[Data extracted from a collection]

----

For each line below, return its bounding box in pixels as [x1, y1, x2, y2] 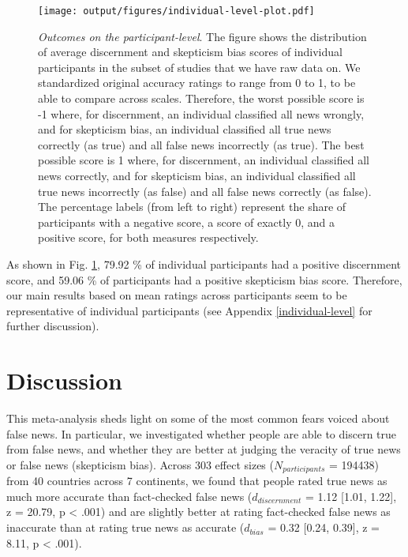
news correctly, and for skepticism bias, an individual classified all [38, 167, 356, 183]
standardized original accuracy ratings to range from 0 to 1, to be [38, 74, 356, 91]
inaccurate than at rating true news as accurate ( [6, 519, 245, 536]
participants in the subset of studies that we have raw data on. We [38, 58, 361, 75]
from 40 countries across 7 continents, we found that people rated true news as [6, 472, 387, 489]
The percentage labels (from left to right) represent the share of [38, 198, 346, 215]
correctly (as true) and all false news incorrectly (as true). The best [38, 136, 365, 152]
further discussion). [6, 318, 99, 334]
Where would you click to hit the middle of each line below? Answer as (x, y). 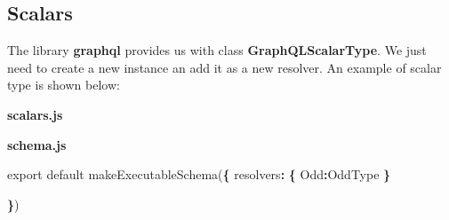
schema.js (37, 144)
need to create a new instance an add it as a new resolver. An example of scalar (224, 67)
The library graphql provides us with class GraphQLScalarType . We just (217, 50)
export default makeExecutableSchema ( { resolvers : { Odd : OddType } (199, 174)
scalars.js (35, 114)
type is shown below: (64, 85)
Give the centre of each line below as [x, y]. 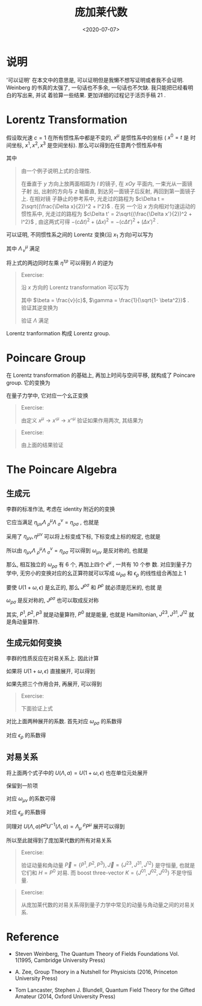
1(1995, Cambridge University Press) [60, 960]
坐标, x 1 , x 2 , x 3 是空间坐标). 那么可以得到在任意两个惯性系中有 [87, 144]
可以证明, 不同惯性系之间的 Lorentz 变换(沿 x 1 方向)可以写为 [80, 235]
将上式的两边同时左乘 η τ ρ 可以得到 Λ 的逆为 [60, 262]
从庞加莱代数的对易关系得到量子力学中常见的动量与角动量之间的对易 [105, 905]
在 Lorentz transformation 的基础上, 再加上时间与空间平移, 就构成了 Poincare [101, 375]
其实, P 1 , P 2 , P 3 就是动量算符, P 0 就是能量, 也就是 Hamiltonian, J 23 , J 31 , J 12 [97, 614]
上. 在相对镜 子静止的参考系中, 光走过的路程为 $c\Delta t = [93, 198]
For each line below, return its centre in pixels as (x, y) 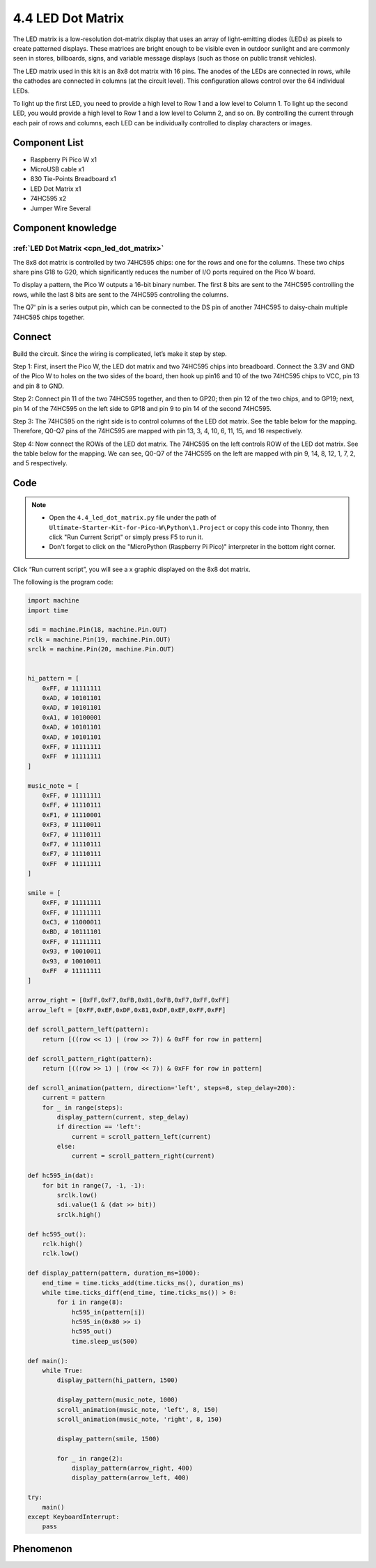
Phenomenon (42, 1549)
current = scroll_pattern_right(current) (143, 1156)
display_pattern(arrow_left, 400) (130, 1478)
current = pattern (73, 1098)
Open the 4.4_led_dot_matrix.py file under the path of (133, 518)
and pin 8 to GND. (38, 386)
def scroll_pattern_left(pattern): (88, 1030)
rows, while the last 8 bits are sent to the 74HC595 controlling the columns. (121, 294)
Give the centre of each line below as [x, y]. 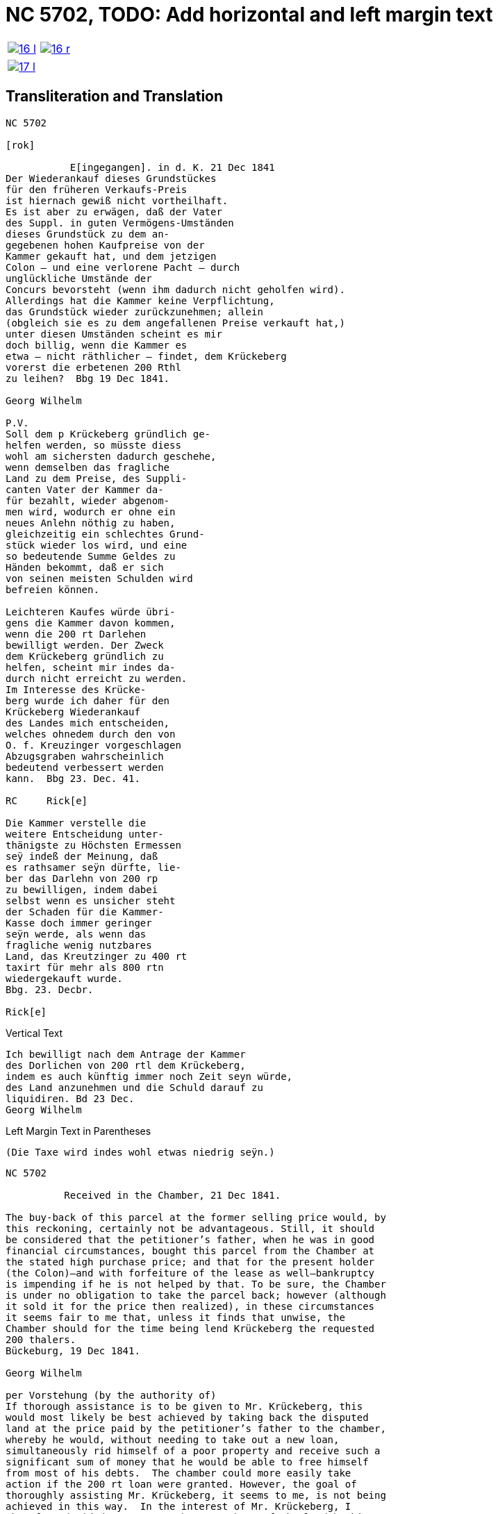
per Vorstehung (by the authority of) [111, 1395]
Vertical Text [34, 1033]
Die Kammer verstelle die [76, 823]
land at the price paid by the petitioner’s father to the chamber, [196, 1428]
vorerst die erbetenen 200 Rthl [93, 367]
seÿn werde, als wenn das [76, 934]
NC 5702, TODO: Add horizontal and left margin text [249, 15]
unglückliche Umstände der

----

How to complete this task → Tell how many lines in the entries above include the string "that", and write nothing but the number.

Answer box → 2